Hermann Gassner Jr (born 29 November 1988 in Bad Reichenhall) is a German rally driver, currently competing in the Super 2000 World Rally Championship (SWRC). His father Hermann Gassner Sr is also a rally driver.

Career
Gassner won the Suzuki Rallye Cup in Germany in 2007, finishing seventh overall in the German Rally Championship and winning Division 4. He made his World Rally Championship debut on Rally Deutschland, which was also a round of the German championship. In 2008 he finished fourth in the German championship in a Mitsubishi Lancer Evo IX. He was also the runner-up in the Mitropa Rally Cup behind his father. He contested the German and British rounds of the WRC, finishing 27th and 20th respectively.

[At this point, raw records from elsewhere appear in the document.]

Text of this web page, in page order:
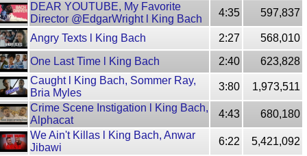
DEAR YOUTUBE, My Favorite
Director @EdgarWright l King Bach
4:35 597,837
Angry Texts l King Bach 2:27
568,010
One Last Time l King Bach
2:40
623,828
Caught l King Bach, Sommer Ray,
Bria Myles
3:80
1,973,511
Crime Scene Instigation l King Bach,
Alphacat
4:43
680,180
We Ain't Killas l King Bach, Anwar
Jibawi
6:22
5,421,092
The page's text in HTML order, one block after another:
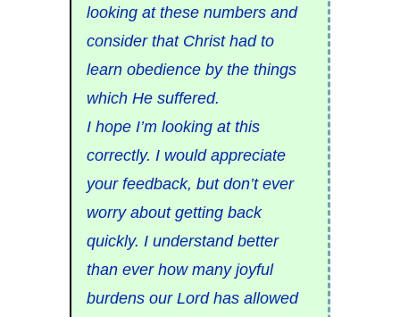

In 2009 Gassner won the German Rally Championship with four wins, as well as the Mitropa Rally Cup. He also entered five rounds of the WRC, with a best result of 12th overall in Portugal. In 2010 Gassner entered six rounds of the WRC in an Evo IX. He finished fourth in the Production World Rally Championship category in Germany, and also finished 13th overall and first in Group N in Spain.

For 2011 Gassner joined the Red Bull Škoda team in the SWRC, finishing third in the category in Jordan, fifth in Sardinia and fourth in Greece.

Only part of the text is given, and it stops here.